Indexes Flashcards
(10 cards)
What is the difference between a Heap table and a Clustered table?
A Heap table is a table in which, the data rows are not stored in any particular order within each data page. In addition, there is no particular order to control the data page sequence, that is not linked in a linked list. This is due to the fact that the heap table contains no clustered index.
A clustered table is a table that has a predefined clustered index on one column or multiple columns of the table that defines the storing order of the rows within the data pages and the order of the pages within the table, based on the clustered index key.
Explain how the SQL Server Engine uses an Index Allocation Map (IAM)?
IAM used with heap table to keep entry for each data page to track the allocation of the available pages, it’s the logical connection between the data pages that the SQL server engine used to move through the heap.
The heap is composed of IAM that points to all pages within the heap
What is the “Forwarding Pointers issue” and how can we fix it?
When a data modification operation is performed on heap table data pages, Forwarding Pointers will be inserted into the heap to point to the new location of the moved data. These forwarding pointers will cause performance issues over time due to visiting the old/original location vs the new location specified by the forwarding pointers to get a specific value.

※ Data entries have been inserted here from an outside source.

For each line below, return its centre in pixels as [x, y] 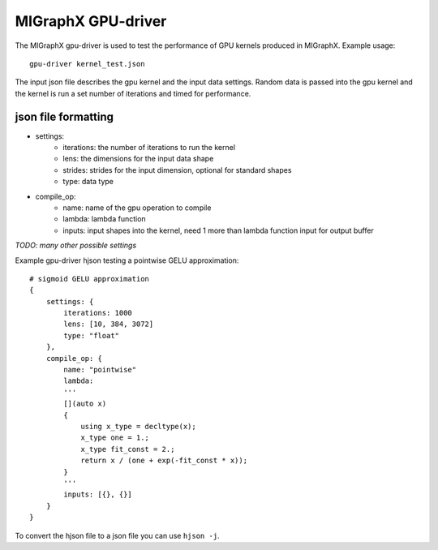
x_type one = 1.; [115, 438]
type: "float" [92, 335]
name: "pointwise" [100, 370]
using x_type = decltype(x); [138, 426]
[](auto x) [85, 404]
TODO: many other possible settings [76, 245]
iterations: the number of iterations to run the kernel [149, 148]
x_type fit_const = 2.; [128, 449]
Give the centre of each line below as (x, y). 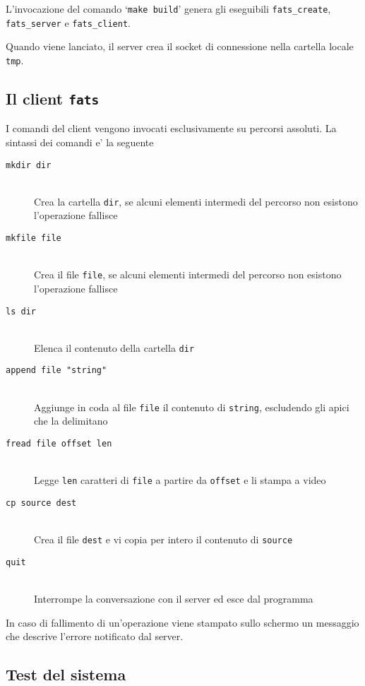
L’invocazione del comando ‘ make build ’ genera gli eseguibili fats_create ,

Starting from SQL Server version 2008, a new method was introduced to overcome the forwarding pointers performance issue, by using the ALTER TABLE REBUILD command, that will rebuild the heap table.
What is a SQL Server Index?
Indexes are created to speed up the data retrieval and the query processing operations from a database table or view, by providing swift access to the database table rows, without the need to scan all the table’s data, in order to retrieve the requested data.

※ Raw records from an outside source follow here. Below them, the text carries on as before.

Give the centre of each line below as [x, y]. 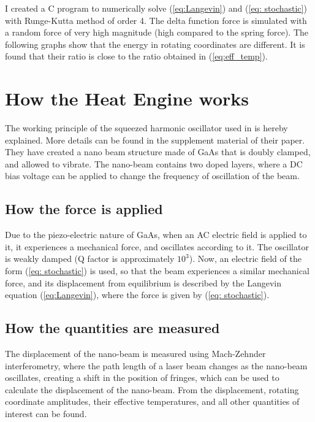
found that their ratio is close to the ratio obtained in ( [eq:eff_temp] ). [136, 56]
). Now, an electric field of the [245, 259]
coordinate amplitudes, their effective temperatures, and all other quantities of [152, 401]
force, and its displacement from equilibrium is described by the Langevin [143, 282]
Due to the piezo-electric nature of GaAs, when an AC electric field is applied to [156, 235]
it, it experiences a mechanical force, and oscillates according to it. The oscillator [157, 246]
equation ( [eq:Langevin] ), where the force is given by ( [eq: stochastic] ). [137, 295]
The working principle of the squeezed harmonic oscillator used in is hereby [146, 128]

Describe the structure of a SQL Server Index that provides faster access to the table’s data?
- Index is created using the shape of B-tree, that made up of 8k pages size.

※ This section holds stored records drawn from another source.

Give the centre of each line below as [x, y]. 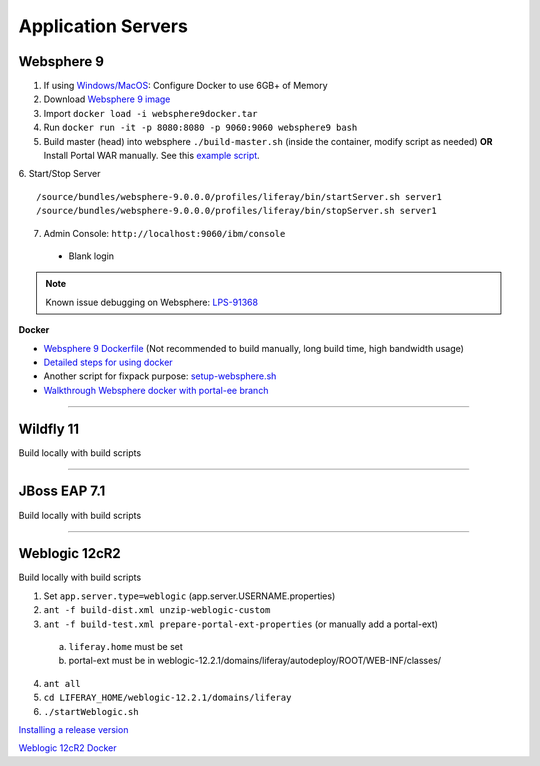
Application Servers [103, 26]
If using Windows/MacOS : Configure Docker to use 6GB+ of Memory [186, 86]
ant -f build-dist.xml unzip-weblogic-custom [157, 610]
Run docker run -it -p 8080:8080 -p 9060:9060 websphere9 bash [200, 127]
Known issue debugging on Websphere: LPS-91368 [152, 302]
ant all [62, 683]
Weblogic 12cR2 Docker [67, 748]
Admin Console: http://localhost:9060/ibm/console [164, 233]

- Each page called index node.
- The B-tree provide a fast way to move through the table rows based on index key.
- the B-tree structure of the index consists of three main levels:
1- Root level: the top node that contains a single index page, from it sql server start its search.
2- Leaf level: the bottom level of the tree that contains the data pages of the actual table rows.
3- Intermediate level: one or multiple levels between root and leaf levels, that holds the index value and the pointer to the next intermediate level or to the leaf node.
Explain Index Depth, Density and Selectivity factors and how these factors affect index performance?
- Index depth is the number of levels from the index root node to the leaf nodes. An index that is quite deep will suffer from slow performance issue. An index with only 3 to 4 levels is very common.
- Index density is a measure of the lack of uniqueness of the data in a table. A dense column is one that has a high number of duplicates.
- Index selectivity is a measure of how many rows scanned compared to the total number of rows. An index with high selectivity means a small number of rows scanned when related to the total number of rows.
Why it is not recommended to create indexes on small tables?
It takes the SQL Server Engine less time scanning the underlying table than traversing the index when searching for specific data. In this case, the index will not be used but it will still negatively affect the performance of data modification operations, as it will be always adjusted when modifying the underlying table’s data.
What are some different ways to create an index?
- CREATE INDEX T-SQL statement.
- Using SQL Server Management Studio.
- Indirectly by defining the PRIMARY KEY and the UNIQUE constraint within the CREATE TABLE or ALTER TABLE statements.
How many Clustered indexes can be created on a table and why?
only one Clustered index per each table, as the data can be sorted in the table using only one order criteria.
Describe the characteristics ideal Clustered index keys.
- Short: Although SQL Server allows us to add up to 16 columns to the clustered index key, with a maximum key size of 900 bytes, the typical clustered index key is much smaller than what is allowed, with as few columns as possible. A wide Clustered index key will also affect all non-clustered indexes built over that clustered index, as the clustered index key will be used as a lookup key for all the non-clustered indexes pointing to it.
- Static: It is recommended to choose columns that are not changed frequently in a clustered index key. Changing the clustered index key values means that the whole row will be moved to the new proper page to keep the data values in the correct order.
- Increasing: Using an increasing (aka incrementing) column, such as the IDENTITY column, as a clustered index key will help in improving the INSERT process, that will directly insert the new values at the logical end of the table. This highly recommended choice will help in reducing the amount of memory required for the page buffers, minimize the need to split the page into two pages to fit the newly inserted values and the fragmentation occurrence, that required rebuilding or reorganizing the index again.
- Unique: It is recommended to declare the clustered index key column or combination of columns as unique to improve query performance. Otherwise, SQL Server will automatically add a uniqueifier column to enforce the clustered index key uniqueness.
- Accessed frequently: This is due to the fact that the rows will be stored in the clustered index in a sorted order based on that index key that is used to access the data.
- Used in the ORDER BY clause: In this case, there no need for the SQL Server Engine to sort the data in order to display it, as the rows are already sorted based on the index key used in the ORDER BY clause.